- Directed by: Kwak Jae-yong
- Starring: Zhou Xun Tong Dawei
- Music by: Choi Seung-hyun
- Production companies: New Classic Media Corporation Tencent Video Beijing Sankuai On-line Technology Co., Ltd
- Release date: December 12, 2014;
- Running time: 98 minutes
- Country: China
- Language: Mandarin
- Box office: ¥139.17 million (China)

= Meet Miss Anxiety =

Meet Miss Anxiety (我的早更女友) is a 2014 Chinese romantic comedy film directed by Kwak Jae-yong and starring Zhou Xun and Tong Dawei. It was released on December 12 in China.

The movie is a romantic comedy film that focuses on the love story of a young couple, Qi Jia and Yuan Xiaoou. Qi Jia is a young girl, but because of work pressure and life trifles and early into menopause, become irritable, emotional instability. Yuan Xiaoou is her college classmate and good friend, has been silently guarding her side, and eventually the two develop a deep relationship.

== Plot ==
Qi Jia has been dating her boyfriend Liu Chong for many years, and they have always had a very good relationship. However, what Qi Jia did not expect was that what she thought was a graduation wedding with a wedding dress turned out to be a love funeral rejected by her boyfriend. An unforgettable failed relationship became a nightmare that the 26-year-old could never escape: emotional out-of-control, menstrual disorders, neurasthenia, and a mess.

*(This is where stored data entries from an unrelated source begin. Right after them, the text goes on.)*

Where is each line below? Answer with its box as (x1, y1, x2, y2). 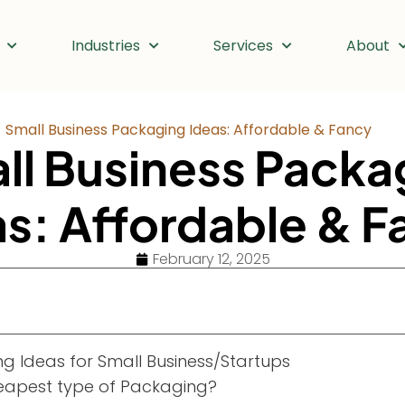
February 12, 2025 (152, 249, 270, 269)
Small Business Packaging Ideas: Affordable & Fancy (5, 118, 372, 140)
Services (213, 35, 273, 56)
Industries (71, 35, 140, 56)
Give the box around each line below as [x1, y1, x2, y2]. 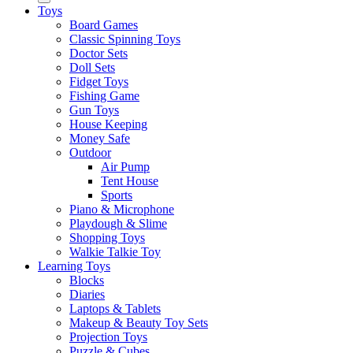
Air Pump [101, 160, 150, 174]
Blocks [69, 273, 104, 288]
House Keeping [69, 117, 147, 132]
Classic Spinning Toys [69, 32, 180, 46]
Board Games [69, 18, 138, 32]
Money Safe [69, 132, 130, 146]
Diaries [69, 288, 105, 302]
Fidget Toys [69, 75, 128, 89]
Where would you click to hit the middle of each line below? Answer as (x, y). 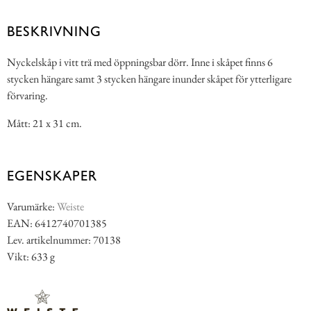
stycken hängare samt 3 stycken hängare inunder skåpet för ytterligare (149, 79)
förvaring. (27, 96)
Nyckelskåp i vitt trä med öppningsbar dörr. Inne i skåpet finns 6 (140, 62)
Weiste (70, 207)
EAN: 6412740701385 (57, 224)
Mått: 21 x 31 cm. (44, 124)
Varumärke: (32, 207)
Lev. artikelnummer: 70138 (64, 240)
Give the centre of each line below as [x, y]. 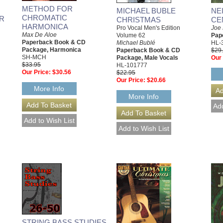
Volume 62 [131, 36]
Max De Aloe [39, 35]
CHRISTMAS [139, 20]
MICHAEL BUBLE [146, 11]
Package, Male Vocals [147, 58]
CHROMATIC [45, 18]
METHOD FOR [47, 9]
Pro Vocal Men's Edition [148, 28]
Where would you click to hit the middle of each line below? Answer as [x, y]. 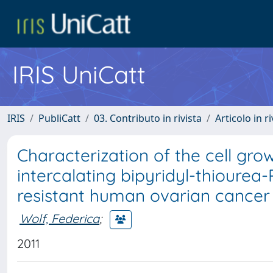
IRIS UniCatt [79, 74]
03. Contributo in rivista [148, 118]
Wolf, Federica [59, 218]
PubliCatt [59, 118]
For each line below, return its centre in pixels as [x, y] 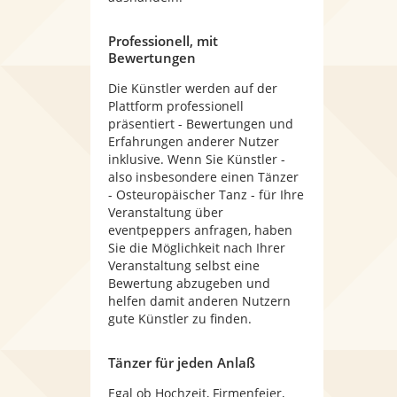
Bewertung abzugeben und [189, 283]
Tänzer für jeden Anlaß [182, 362]
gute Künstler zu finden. [180, 319]
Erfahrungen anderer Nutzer [194, 141]
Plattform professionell [176, 106]
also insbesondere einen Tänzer [203, 177]
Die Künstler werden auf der [193, 88]
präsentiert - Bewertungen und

When Qi Jia, who was ruthlessly sentenced by the doctor to "early menopause", closed her heart to escape everything, the best warm man Yuan Xiaoou came to her side, and his meticulous care was as warm as the sun. Every day, various "tragedies" of bullying and being bullied were staged in a ridiculous way. In the end, the warm man Yuan Xiaoou used his unremitting efforts to help the girl regain her youth and love.

==Cast==
- Zhou Xun
- Tong Dawei
- Wallace Chung
- Zhang Zilin
- Kuo Shu-yao
- Chan Fai-hung
- Li Jing
- White. K
- Wu Bi
- Mo Xi-er

==Box office==
By December 20, 2014, the film had earned ¥139.17 million at the Chinese box office.

==Reception==
Film Business Asia gave Meet Miss Anxiety a six out of ten rating, referring to it as an "attractive rom-com cast is ill-served by a poor script and routine direction".